MANHATTAN, Kan. – A standing-room-only crowd filled the Stanley Stout Center on Kansas State University’s campus March 2 for the 41st-annual Legacy Sale, an event that showcases the best of the university’s purebred bull and cow genetics.
The high-energy auction netted nearly $155,000 to support the operating budget of the university’s purebred beef unit, though its value was felt well beyond the dollars and cents.
“They’ve got pretty good standards on their animals, and they’ve got genetics that I like,” said Jerry Hoak of Altamont, Kansas, who said he has bought three bulls in the past for his southeast Kansas ranch. “It’s a nice sale, nice animals and I enjoy coming up to this sale.”
Another rancher, Marshall Wootten of Ottawa, Kansas, wasn’t planning to buy any animals this year, but it was still well worth the trip.
“In the past, I’ve bought a Hereford bull and Simmental bull, and some cows. I’ve had good luck with them,” Wootten said. “We still come each year even if we don’t plan to buy anything … you know, you might change your mind. You might see something that you can’t say ‘no’ to.”
This is the fifth year the Legacy Sale has been conducted in the Stanley Stout Center. The building is located north of the K-State campus adjacent to the new purebred beef unit, which was dedicated at last year’s sale.
“The sale here at K-State is important for a couple reasons,” said Bob Weaber, professor of animal sciences and a livestock specialist with K-State Research and Extension. “One, we’ve got a lot of students involved, and they have put a lot of time and effort into getting us to this point as part of the seedstock marketing class here at K-State.

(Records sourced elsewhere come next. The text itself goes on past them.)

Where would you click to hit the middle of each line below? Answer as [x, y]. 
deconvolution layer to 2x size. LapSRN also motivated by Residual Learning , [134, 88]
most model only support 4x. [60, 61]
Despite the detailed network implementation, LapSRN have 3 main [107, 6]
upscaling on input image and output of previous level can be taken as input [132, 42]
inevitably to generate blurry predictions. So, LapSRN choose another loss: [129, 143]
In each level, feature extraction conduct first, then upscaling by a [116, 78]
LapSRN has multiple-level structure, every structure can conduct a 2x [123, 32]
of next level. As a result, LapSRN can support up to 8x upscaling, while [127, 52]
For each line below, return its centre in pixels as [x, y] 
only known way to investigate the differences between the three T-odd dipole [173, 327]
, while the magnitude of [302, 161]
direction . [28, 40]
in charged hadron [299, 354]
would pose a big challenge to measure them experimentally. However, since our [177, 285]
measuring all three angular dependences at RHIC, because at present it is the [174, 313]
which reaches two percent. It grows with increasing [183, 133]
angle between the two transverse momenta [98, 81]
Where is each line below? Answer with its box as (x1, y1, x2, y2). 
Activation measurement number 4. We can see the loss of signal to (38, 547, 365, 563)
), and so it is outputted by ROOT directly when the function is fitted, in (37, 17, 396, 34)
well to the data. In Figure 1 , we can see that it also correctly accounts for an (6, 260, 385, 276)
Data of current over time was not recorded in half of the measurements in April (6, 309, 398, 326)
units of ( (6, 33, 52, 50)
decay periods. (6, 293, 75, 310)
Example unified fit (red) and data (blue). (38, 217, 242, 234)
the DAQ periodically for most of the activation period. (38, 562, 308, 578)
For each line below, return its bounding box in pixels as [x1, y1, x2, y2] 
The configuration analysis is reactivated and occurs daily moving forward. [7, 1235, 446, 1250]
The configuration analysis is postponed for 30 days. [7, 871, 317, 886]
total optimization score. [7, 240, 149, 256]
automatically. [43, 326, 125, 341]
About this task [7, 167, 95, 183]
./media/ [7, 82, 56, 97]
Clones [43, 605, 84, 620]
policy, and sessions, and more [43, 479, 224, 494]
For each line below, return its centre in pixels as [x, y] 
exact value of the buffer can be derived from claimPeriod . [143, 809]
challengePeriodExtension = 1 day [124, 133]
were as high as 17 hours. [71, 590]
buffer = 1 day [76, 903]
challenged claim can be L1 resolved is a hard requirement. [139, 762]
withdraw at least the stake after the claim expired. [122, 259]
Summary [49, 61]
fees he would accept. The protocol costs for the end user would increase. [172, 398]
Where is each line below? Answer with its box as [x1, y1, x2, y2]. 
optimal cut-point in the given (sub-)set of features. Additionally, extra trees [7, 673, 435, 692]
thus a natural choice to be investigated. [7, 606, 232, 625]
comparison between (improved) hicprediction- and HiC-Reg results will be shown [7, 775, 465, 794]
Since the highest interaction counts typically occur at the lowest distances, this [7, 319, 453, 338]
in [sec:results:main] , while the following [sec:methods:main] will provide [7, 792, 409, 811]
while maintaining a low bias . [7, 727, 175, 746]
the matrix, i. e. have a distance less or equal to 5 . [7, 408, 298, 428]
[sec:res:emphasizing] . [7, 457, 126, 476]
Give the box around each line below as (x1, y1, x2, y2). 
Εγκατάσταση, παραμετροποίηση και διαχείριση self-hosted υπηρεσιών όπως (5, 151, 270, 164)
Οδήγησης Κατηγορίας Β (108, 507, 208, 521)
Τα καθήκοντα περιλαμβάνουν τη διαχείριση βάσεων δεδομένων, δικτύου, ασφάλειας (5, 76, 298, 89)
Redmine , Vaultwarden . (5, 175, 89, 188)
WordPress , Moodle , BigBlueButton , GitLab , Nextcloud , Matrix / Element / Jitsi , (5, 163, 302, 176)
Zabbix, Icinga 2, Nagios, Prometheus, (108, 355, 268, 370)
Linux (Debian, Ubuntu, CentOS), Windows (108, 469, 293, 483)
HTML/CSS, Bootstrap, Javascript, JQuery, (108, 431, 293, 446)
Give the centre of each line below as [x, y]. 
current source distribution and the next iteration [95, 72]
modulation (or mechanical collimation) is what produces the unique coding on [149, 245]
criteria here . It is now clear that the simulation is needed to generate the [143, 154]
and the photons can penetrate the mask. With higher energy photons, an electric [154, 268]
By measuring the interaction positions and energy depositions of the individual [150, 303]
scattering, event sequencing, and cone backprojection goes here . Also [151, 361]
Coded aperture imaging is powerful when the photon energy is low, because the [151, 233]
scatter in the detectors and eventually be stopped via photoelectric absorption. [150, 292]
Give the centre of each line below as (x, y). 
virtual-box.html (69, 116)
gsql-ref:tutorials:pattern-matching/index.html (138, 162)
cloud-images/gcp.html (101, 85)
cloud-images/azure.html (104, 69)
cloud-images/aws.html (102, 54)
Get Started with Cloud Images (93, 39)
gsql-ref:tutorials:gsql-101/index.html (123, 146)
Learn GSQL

We want to have a good, successful sale just to demonstrate to them that the process works.
“The other reason is that it helps our budget for the purebred unit, which is self-funded predominantly, so this sets the stage for next year’s success and opportunities.”
Senior Callahan Grund, an animal science major from Wallace, Kansas, said the sale is a great hands-on experience for students.
“At a sale like this, you take all the sales-management aspects of the normal bull sale that any family or seedstock operation would do, and we really take it upon ourselves to manage the sale,” he said. “We each take a different role in preparing these bulls and cows for the sale and getting them ready.”
Fellow animal science senior Kodi Van Laeys from Logan, Kansas, said her family sells 100 Angus bulls each winter.
“Coming from a seedstock background where we have our own sales each year, it’s added experience to improve our sales back home,” she said. “I get the chance to see how people do things, and relate with buyers and peers in the class.”
This year, K-State sold 20 bulls at an average price of $3,793.45, and 35 cows at an average of $2,891.46.
“We do a lot of work in making sure that the product we bring to market is a high quality one,” Weaber said. “We do our homework to make sure producers have all the genetic information available, in terms of DNA and production record collection to make a great purchase decision. And, of course, we stand behind those animals that we put up for sale.”
Weaber added that the purebred program has “had a great run here at K-State. We look forward to using our new facilities … to move our genetic selection and opportunities for students and customers going forward.”